Re: [IPsec] draft-kivinen-ipsecme-esp-null-heuristics comments
[Date Prev][Date Next][Thread Prev][Thread Next][Date Index][Thread Index]

Re: [IPsec] draft-kivinen-ipsecme-esp-null-heuristics comments



Some comments inline...

Thanks, 
Ken
 
>-----Original Message-----
>From: ipsec-bounces at ietf.org [mailto:ipsec-bounces at ietf.org] On Behalf Of
>Tero Kivinen
>Sent: Tuesday, February 03, 2009 5:12 AM
>To: Dragan Grebovich
>Cc: ipsec at ietf.org
>Subject: [IPsec] draft-kivinen-ipsecme-esp-null-heuristics comments
>
>Dragan Grebovich writes:
>> Hi Tero
>> I reviewed your heuristics draft and I believe it is interesting and
>> doable, however:
>>
>> 1) I believe the actual implementation would require more code than
>> current front-end hardware allows.  The hardware we work with have a
>> limited space for that much heuristics code.   Our preference is to find
>> a quick direct match (in a few instructions max).  We would have to
>> respin hardware to allow your heuristics implementation.  This might not
>> be implementable today, as hardware respins are costly and take
>> relatively long.
>
>In normal cases, I would expect that heuristics are not run on the
>hardware, only the SPI cache is run there (i.e. the Appendix A.1 part
>of the operations). This kind of processing is already run on the
>firewalls, deep inspection devices and so on, usually per TCP flow
>basis. Adding that to be run on per IPsec SA basis should be very
>small addition to the front-end hardware.
>
>Are you saying that even that is too complicated?
Complexity is one thing, but there is a cost vector to consider too and the answer may be different based on the device being targeted. 
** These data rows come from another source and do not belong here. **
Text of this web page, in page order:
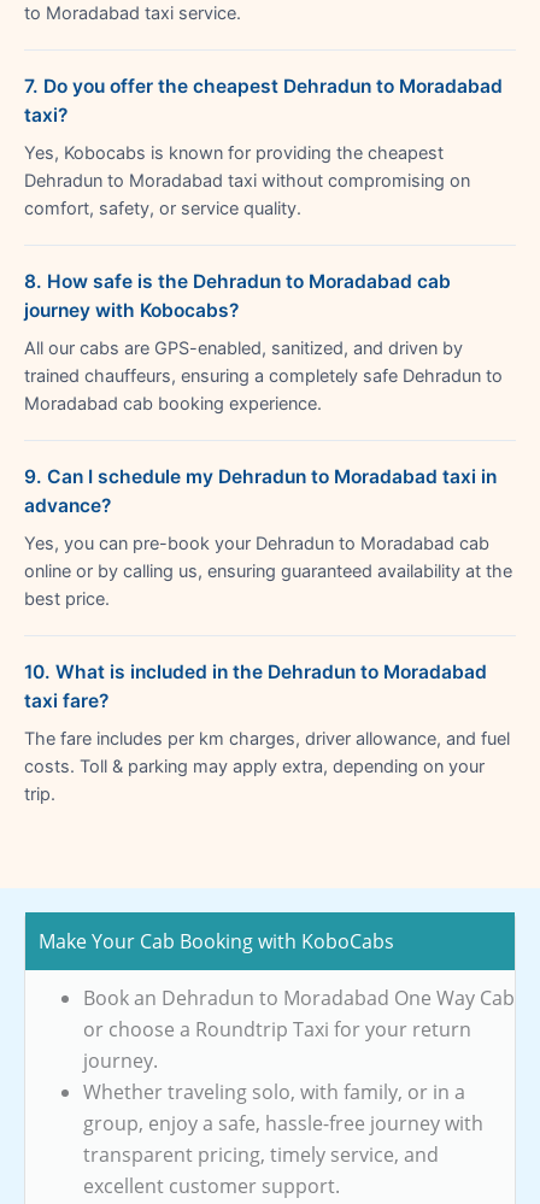
to Moradabad taxi service.
7. Do you offer the cheapest Dehradun to Moradabad
taxi?
Yes, Kobocabs is known for providing the cheapest
Dehradun to Moradabad taxi without compromising on
comfort, safety, or service quality.
8. How safe is the Dehradun to Moradabad cab
journey with Kobocabs?
All our cabs are GPS-enabled, sanitized, and driven by
trained chauffeurs, ensuring a completely safe Dehradun to
Moradabad cab booking experience.
9. Can I schedule my Dehradun to Moradabad taxi in
advance?
Yes, you can pre-book your Dehradun to Moradabad cab
online or by calling us, ensuring guaranteed availability at the
best price.
10. What is included in the Dehradun to Moradabad
taxi fare?
The fare includes per km charges, driver allowance, and fuel
costs. Toll & parking may apply extra, depending on your
trip.
Make Your Cab Booking with KoboCabs
Book an Dehradun to Moradabad One Way Cab
or choose a Roundtrip Taxi for your return
journey.
Whether traveling solo, with family, or in a
group, enjoy a safe, hassle-free journey with
transparent pricing, timely service, and
excellent customer support.
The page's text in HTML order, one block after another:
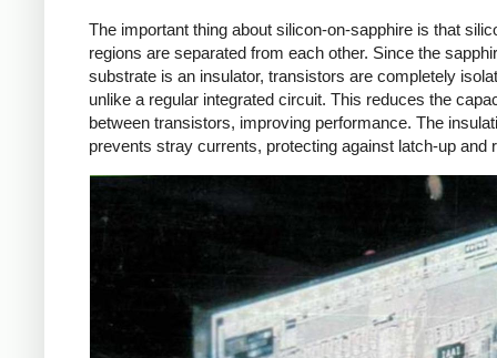
The important thing about silicon-on-sapphire is that
regions are separated from each other. Since the
substrate is an insulator, transistors are completely
unlike a regular integrated circuit. This reduces the
between transistors, improving performance. The
prevents stray currents, protecting against latch-up and
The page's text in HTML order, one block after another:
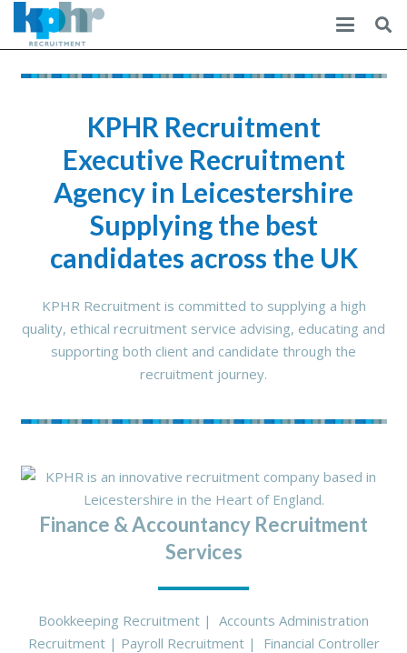
KPHR Recruitment
Executive Recruitment
Agency in Leicestershire
Supplying the best
candidates across the UK
KPHR Recruitment is committed to supplying a high
quality, ethical recruitment service advising, educating and
supporting both client and candidate through the
recruitment journey.
Finance & Accountancy Recruitment
Services
Bookkeeping Recruitment | Accounts Administration
Recruitment | Payroll Recruitment | Financial Controller
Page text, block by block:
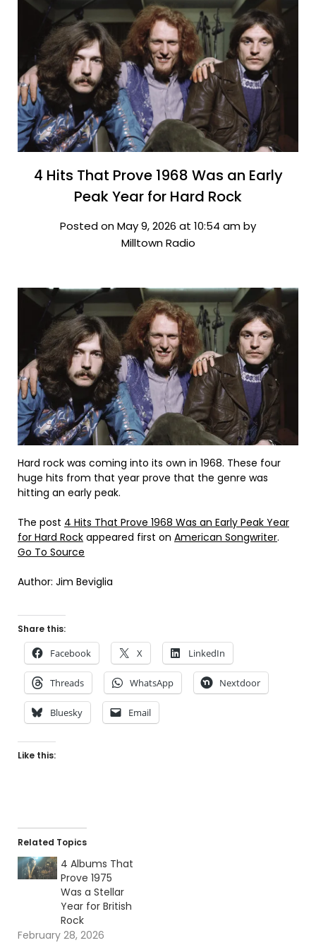
4 Hits That Prove 1968 Was an Early
Peak Year for Hard Rock
Posted on May 9, 2026 at 10:54 am by
Milltown Radio
Hard rock was coming into its own in 1968. These four
huge hits from that year prove that the genre was
hitting an early peak.
The post 4 Hits That Prove 1968 Was an Early Peak Year
for Hard Rock appeared first on American Songwriter.
Go To Source
Author: Jim Beviglia
Share this:
Facebook X LinkedIn
Threads WhatsApp Nextdoor
Bluesky Email
Like this:
Related Topics
4 Albums That
Prove 1975
Was a Stellar
Year for British
Rock
February 28, 2026
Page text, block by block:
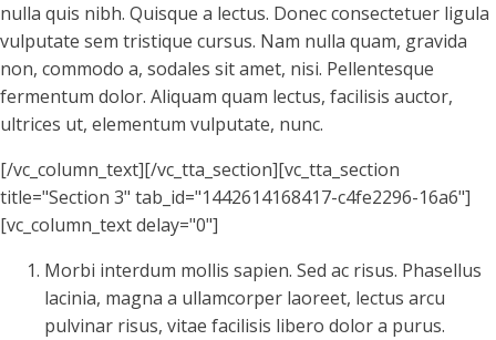
nulla quis nibh. Quisque a lectus. Donec consectetuer ligula
vulputate sem tristique cursus. Nam nulla quam, gravida
non, commodo a, sodales sit amet, nisi. Pellentesque
fermentum dolor. Aliquam quam lectus, facilisis auctor,
ultrices ut, elementum vulputate, nunc.
[/vc_column_text][/vc_tta_section][vc_tta_section
title="Section 3" tab_id="1442614168417-c4fe2296-16a6"]
[vc_column_text delay="0"]
Morbi interdum mollis sapien. Sed ac risus. Phasellus
lacinia, magna a ullamcorper laoreet, lectus arcu
pulvinar risus, vitae facilisis libero dolor a purus.
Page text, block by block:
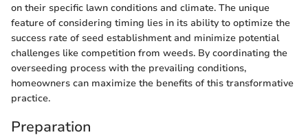
on their specific lawn conditions and climate. The unique
feature of considering timing lies in its ability to optimize the
success rate of seed establishment and minimize potential
challenges like competition from weeds. By coordinating the
overseeding process with the prevailing conditions,
homeowners can maximize the benefits of this transformative
practice.
Preparation

Some devices may be capable of doing the heuristics processing in SW as an exception case, whereas other devices (e.g. requiring high bandwidth DPI) need to do this in HW to maintain line rates. 
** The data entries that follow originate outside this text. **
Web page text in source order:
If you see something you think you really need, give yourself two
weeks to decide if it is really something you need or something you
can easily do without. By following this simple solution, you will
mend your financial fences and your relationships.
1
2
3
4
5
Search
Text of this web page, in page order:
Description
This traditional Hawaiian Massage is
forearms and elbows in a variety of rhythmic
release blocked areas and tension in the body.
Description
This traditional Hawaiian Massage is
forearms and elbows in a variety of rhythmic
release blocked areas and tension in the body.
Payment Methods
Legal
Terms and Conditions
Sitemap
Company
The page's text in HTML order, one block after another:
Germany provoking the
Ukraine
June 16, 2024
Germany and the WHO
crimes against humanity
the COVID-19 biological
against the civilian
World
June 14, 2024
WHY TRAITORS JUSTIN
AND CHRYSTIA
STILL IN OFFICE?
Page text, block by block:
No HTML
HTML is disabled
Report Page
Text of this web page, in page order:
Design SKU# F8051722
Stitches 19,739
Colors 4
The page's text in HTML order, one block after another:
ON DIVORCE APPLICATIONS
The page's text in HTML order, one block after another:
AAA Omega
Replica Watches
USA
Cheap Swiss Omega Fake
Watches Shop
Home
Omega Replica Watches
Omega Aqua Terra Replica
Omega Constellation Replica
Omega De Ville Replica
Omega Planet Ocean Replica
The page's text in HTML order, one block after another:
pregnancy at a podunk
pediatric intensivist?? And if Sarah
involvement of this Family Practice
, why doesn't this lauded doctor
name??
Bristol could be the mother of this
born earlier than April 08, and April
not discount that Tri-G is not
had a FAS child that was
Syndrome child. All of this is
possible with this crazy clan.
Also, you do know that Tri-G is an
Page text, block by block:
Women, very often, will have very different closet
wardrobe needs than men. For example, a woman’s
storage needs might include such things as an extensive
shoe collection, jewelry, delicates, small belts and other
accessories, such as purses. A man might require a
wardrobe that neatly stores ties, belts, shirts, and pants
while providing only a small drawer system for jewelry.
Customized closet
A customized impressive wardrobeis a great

From a cost perspective, If a device is stateless in nature (e.g. traffic monitoring/logging for auditing purposes), then that device will now need to be stateful to maintain all these (potentially hundreds of thousands) or 3-tuples as state, which may not be practical. 
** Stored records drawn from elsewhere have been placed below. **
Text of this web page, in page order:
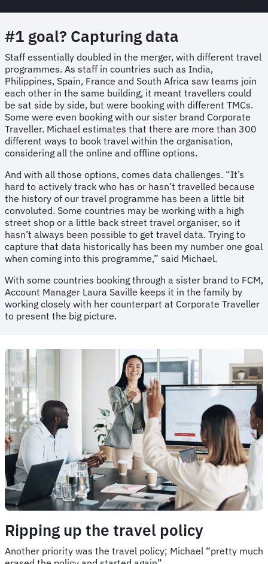
#1 goal? Capturing data
Staff essentially doubled in the merger, with different travel
programmes. As staff in countries such as India,
Philippines, Spain, France and South Africa saw teams join
each other in the same building, it meant travellers could
be sat side by side, but were booking with different TMCs.
Some were even booking with our sister brand Corporate
Traveller. Michael estimates that there are more than 300
different ways to book travel within the organisation,
considering all the online and offline options.
And with all those options, comes data challenges. “It’s
hard to actively track who has or hasn’t travelled because
the history of our travel programme has been a little bit
convoluted. Some countries may be working with a high
street shop or a little back street travel organiser, so it
hasn’t always been possible to get travel data. Trying to
capture that data historically has been my number one goal
when coming into this programme,” said Michael.
With some countries booking through a sister brand to FCM,
Account Manager Laura Saville keeps it in the family by
working closely with her counterpart at Corporate Traveller
to present the big picture.
Ripping up the travel policy
Another priority was the travel policy; Michael “pretty much
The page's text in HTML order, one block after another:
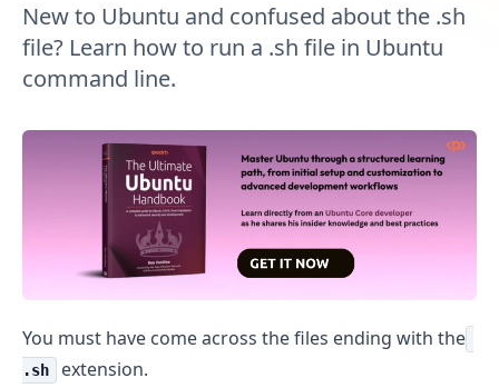
New to Ubuntu and confused about the .sh
file? Learn how to run a .sh file in Ubuntu
command line.
You must have come across the files ending with the
.sh extension.
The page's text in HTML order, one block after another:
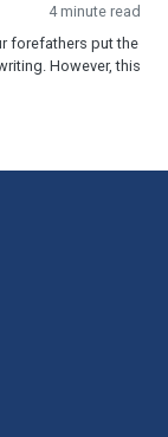
4 minute read
forefathers put the
However, this
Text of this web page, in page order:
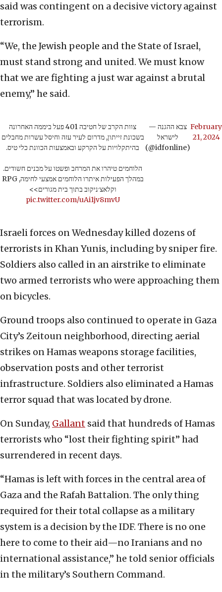
said was contingent on a decisive victory against
terrorism.
“We, the Jewish people and the State of Israel,
must stand strong and united. We must know
that we are fighting a just war against a brutal
enemy,” he said.
צוות הקרב של חטיבה 401 פעל ביממה האחרונה
בשכונת זייתון, מדרום לעיר עזה וחיסל עשרות מחבלים
בהיתקלויות על הקרקע ובאמצעות הכוונת כלי טיס.
הלוחמים טיהרו את המרחב ופשטו על מבנים חשודים.
במהלך הפעילות איתרו הלוחמים אמצעי לחימה, RPG
וקלאצ׳ניקוב בתוך בית מגורים>>
pic.twitter.com/uAi1jv8mvU
— צבא ההגנה
לישראל
(@idfonline)
February
21, 2024
Israeli forces on Wednesday killed dozens of
terrorists in Khan Yunis, including by sniper fire.
Soldiers also called in an airstrike to eliminate
two armed terrorists who were approaching them
on bicycles.
Ground troops also continued to operate in Gaza
City’s Zeitoun neighborhood, directing aerial
strikes on Hamas weapons storage facilities,
observation posts and other terrorist
infrastructure. Soldiers also eliminated a Hamas
terror squad that was located by drone.
On Sunday, Gallant said that hundreds of Hamas
terrorists who “lost their fighting spirit” had
surrendered in recent days.
“Hamas is left with forces in the central area of
Gaza and the Rafah Battalion. The only thing
required for their total collapse as a military
system is a decision by the IDF. There is no one
here to come to their aid—no Iranians and no
international assistance,” he told senior officials
in the military’s Southern Command.
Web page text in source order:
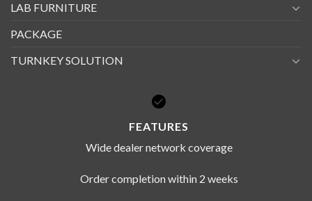
LAB FURNITURE
PACKAGE
TURNKEY SOLUTION
FEATURES
Wide dealer network coverage
Order completion within 2 weeks

Cost also reflects expensive SRAM to store these cached policies, which may be pennies, but in a low end NIC can be a cost-inhibitive to implement. 

>
>> 2) On low-end products, e.g. Access (aka Edge) it is unlikely that
>> today's and even tomorrow's implementations will have stateful DPI
>> implemented; these devices have low target COGS and usually do not have
>> simple packet filters and stateless firewalls and signature-based DPI
>> and IDS/IPS.  It is unlikely that this would be the potential
>> implementation target for heuristics, as the cost/price would go up.
>
>If they do not have "simple packet filters and stateless firewalls and
>signature-based DPI and IDS/IPS", then they do not need heuristics at
>all, as there is no need to differentiate the ESP vs ESP-NULL.
>
>Heuristics solution do not require any changes to those low-end
>product. On the other hand the new protocol number for ESP most likely
>will require changes to those devices, as they need to be sure to pass
>that protocol number also.
Any addition of a new protocol will require changes to any device that does not support that protocol, so this argument is not unique to WESP, but applicable to all new protocols - e.g. how would these devices act when seeing the recently introduced HIP protocol or UDP-Lite? If we use this argument that a new protocol addition will impact legacy devices, we should not be allocating ANY new protocols - full stop!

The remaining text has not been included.